**WHAT THE TASK REQUIRES**
Reproduce, from the line containing "Refactored package into" to the last line of the material, every line exactly.
Segment Open
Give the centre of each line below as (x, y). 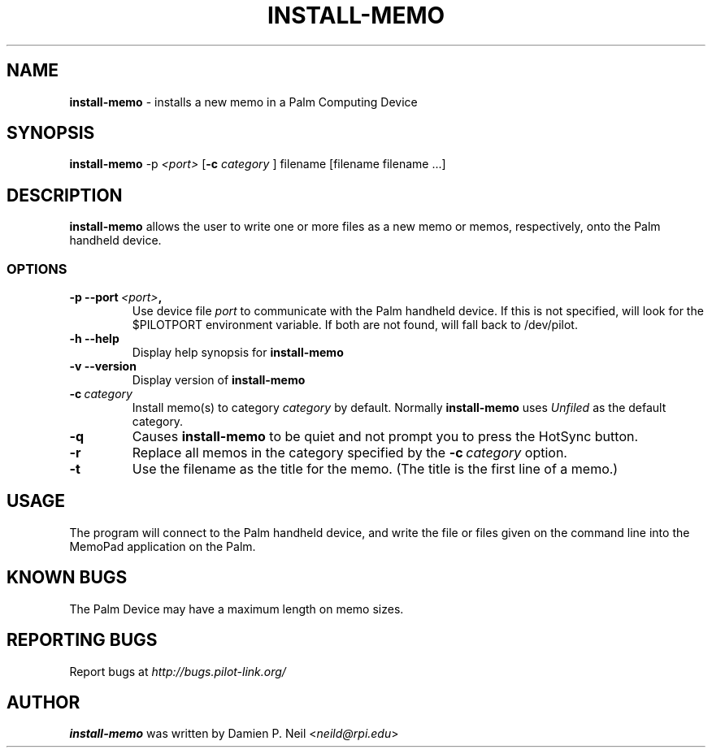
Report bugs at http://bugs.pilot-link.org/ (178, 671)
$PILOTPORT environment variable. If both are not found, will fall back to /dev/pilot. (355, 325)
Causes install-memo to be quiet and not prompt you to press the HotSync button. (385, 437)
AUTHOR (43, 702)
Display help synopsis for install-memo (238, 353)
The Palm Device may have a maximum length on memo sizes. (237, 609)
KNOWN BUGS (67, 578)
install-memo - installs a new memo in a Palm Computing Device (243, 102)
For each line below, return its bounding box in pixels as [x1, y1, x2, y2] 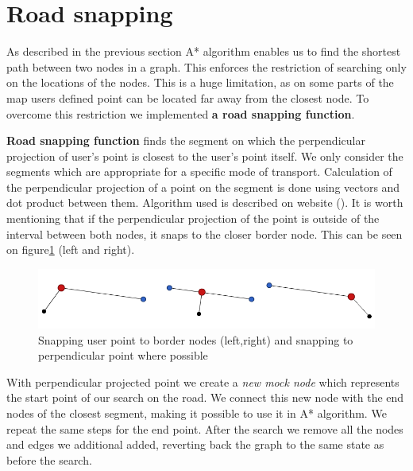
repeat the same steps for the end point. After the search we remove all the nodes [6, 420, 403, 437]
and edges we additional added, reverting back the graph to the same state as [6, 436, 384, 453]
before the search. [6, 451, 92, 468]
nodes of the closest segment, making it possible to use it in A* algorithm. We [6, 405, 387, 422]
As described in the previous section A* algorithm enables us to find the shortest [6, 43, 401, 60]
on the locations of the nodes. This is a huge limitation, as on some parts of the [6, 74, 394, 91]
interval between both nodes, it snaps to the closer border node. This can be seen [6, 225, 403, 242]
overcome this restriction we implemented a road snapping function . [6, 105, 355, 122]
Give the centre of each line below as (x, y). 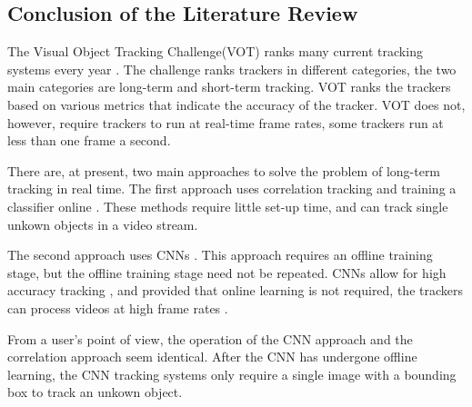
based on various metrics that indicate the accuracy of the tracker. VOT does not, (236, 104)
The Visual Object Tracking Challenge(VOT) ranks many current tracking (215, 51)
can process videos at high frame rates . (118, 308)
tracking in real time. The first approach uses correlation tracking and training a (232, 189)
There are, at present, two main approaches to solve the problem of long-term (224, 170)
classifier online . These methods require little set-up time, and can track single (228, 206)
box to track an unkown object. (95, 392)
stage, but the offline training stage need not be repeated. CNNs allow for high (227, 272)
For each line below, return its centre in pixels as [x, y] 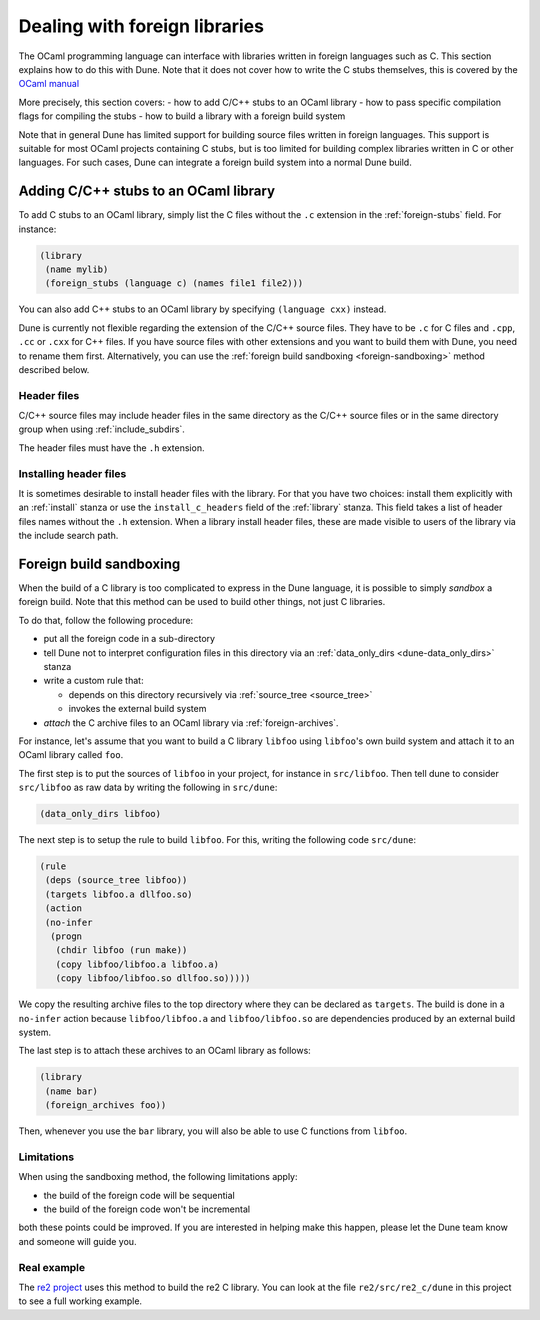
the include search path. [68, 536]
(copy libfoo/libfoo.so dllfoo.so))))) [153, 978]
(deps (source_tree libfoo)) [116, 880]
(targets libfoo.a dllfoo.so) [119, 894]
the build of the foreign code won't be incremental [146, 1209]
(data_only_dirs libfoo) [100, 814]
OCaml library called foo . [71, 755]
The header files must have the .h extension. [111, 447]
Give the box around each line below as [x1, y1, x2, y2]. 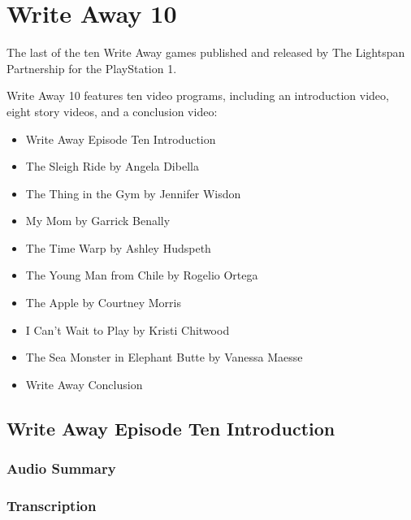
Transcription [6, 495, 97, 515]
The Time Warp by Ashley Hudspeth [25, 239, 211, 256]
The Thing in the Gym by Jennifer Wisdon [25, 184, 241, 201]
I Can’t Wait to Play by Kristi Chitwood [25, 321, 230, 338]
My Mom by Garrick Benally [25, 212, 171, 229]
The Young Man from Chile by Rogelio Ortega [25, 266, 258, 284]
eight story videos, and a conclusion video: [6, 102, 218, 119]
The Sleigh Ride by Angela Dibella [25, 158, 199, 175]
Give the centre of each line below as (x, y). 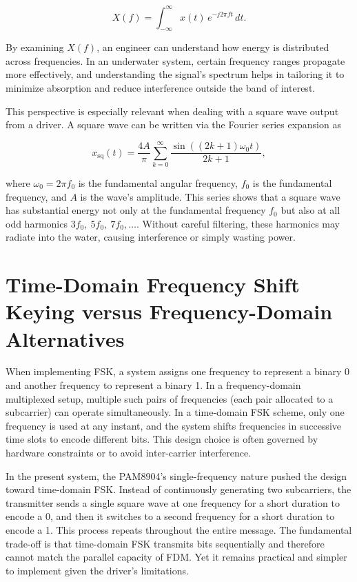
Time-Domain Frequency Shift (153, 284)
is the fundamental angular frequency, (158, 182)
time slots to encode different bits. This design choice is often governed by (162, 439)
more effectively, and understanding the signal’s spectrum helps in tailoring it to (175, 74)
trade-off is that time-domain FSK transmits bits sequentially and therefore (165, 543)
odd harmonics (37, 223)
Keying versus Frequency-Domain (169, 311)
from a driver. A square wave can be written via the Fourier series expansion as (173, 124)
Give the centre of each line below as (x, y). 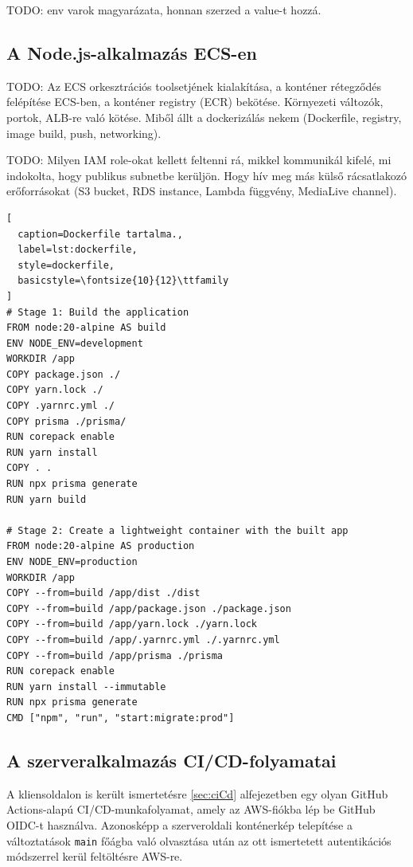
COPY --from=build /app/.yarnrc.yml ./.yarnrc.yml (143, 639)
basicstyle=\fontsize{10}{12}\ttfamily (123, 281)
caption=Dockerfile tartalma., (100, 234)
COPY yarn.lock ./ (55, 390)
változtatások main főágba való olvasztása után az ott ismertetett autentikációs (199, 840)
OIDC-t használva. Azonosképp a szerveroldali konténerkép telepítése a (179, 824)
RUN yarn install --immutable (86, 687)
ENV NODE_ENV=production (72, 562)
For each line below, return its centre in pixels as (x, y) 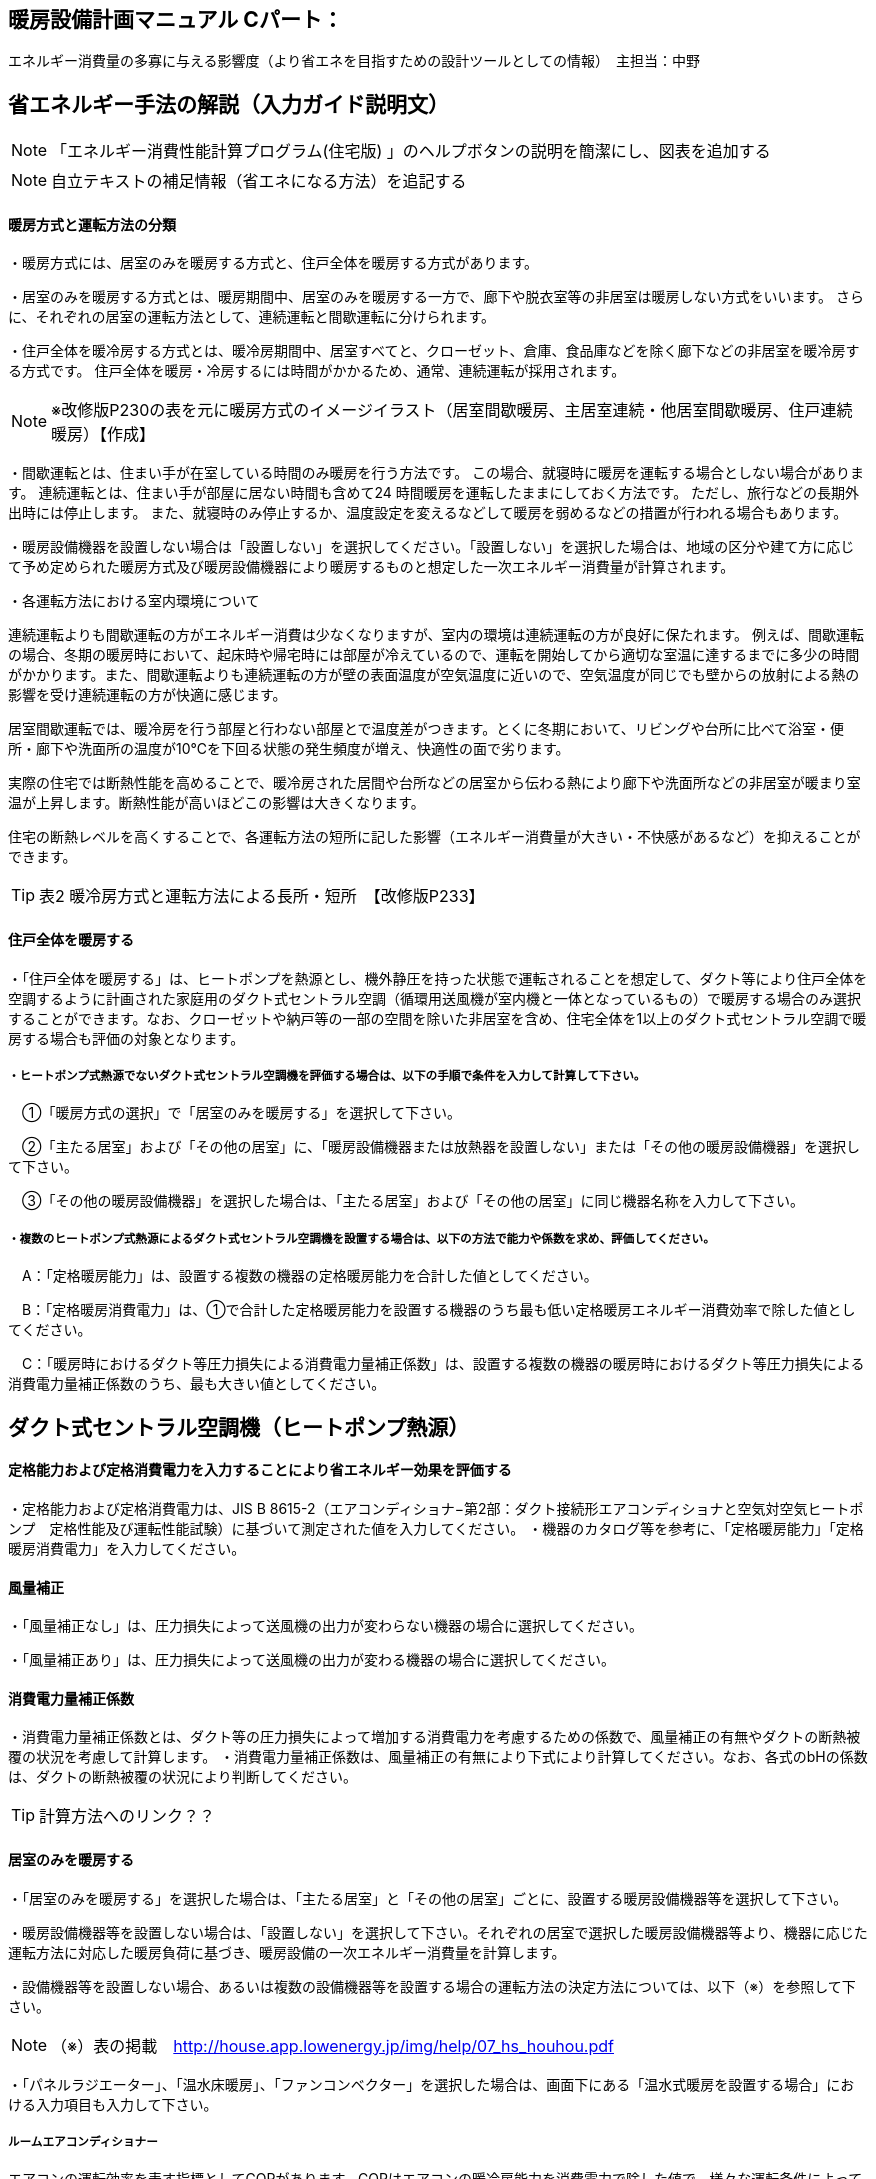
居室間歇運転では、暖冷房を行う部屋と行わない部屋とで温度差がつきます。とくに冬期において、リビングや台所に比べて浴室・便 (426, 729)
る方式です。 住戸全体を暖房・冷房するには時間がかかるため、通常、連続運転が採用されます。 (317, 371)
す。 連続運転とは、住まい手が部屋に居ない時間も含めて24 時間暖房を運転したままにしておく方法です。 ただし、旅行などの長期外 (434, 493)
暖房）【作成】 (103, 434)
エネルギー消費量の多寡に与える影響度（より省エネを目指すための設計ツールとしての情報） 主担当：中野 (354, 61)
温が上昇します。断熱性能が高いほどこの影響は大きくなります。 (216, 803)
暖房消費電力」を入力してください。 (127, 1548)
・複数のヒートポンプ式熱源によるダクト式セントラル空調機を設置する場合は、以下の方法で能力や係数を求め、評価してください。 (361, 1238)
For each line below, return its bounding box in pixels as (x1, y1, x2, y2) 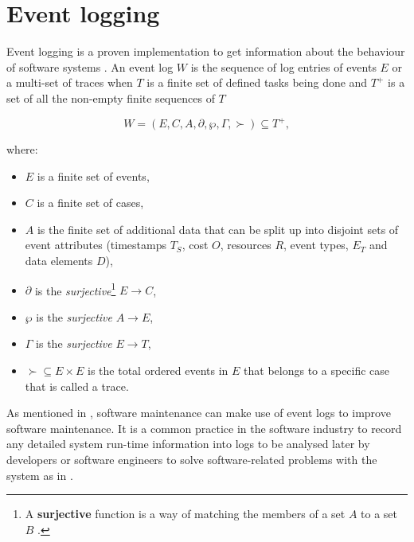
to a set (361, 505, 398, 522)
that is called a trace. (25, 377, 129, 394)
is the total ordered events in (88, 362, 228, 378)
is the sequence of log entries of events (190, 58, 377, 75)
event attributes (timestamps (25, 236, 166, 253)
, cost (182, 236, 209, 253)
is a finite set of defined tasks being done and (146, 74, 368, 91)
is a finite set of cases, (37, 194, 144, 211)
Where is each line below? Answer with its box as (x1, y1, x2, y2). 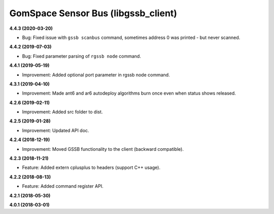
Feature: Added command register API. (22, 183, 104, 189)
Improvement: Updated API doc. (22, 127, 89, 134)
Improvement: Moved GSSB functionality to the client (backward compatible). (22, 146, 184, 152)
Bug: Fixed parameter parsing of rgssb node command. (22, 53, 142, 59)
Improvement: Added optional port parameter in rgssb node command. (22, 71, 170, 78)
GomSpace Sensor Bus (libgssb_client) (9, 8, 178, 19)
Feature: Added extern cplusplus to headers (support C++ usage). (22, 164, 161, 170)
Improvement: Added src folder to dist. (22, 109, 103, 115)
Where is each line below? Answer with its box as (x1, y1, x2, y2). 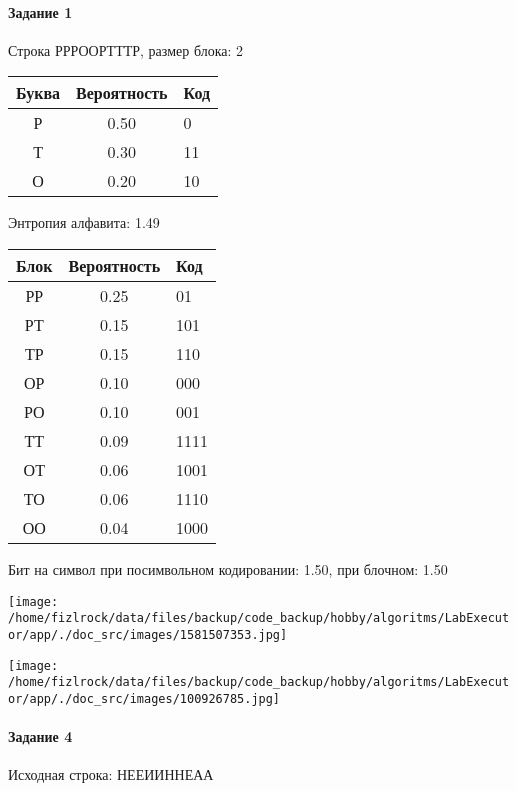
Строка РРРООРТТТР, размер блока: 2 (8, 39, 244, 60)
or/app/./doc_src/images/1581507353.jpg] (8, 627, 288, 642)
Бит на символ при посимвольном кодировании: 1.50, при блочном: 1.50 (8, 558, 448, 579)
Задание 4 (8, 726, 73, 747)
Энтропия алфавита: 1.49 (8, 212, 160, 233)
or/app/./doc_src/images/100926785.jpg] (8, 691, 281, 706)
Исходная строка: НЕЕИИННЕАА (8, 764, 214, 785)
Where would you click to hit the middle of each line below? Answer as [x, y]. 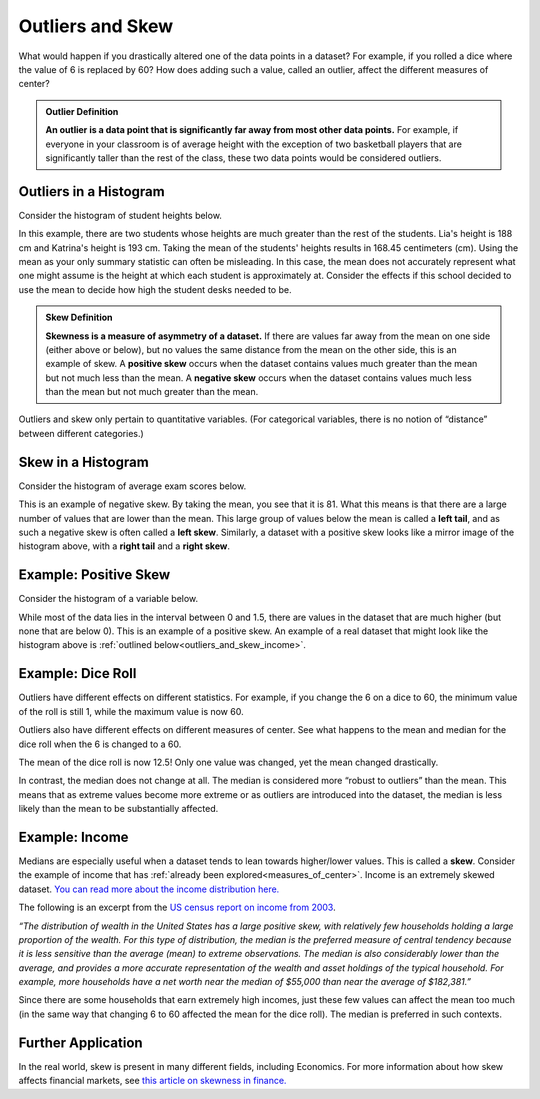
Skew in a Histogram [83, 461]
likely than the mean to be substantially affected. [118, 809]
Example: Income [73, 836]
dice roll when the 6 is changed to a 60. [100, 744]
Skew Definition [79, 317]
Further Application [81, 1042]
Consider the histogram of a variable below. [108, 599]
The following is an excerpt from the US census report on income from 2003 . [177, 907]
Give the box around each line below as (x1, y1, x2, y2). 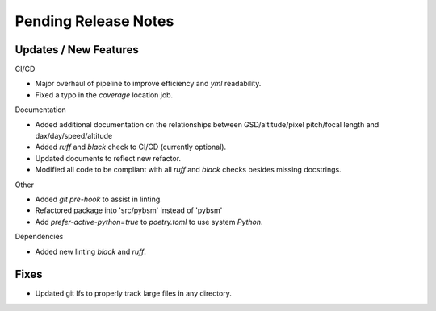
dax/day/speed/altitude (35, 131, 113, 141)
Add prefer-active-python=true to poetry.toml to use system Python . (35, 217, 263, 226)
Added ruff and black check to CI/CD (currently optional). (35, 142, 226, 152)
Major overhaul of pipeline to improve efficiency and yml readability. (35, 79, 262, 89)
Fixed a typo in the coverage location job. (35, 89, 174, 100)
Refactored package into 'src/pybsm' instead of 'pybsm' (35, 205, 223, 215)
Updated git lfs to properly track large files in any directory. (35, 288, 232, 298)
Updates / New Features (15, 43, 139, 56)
Segment Closed
**ANSWER FOR THIS EXERCISE**
Refactored package into 'src/pybsm' instead of 'pybsm' (35, 205, 223, 215)
Updated git lfs to properly track large files in any directory. (35, 288, 232, 298)
Updates / New Features (15, 43, 139, 56)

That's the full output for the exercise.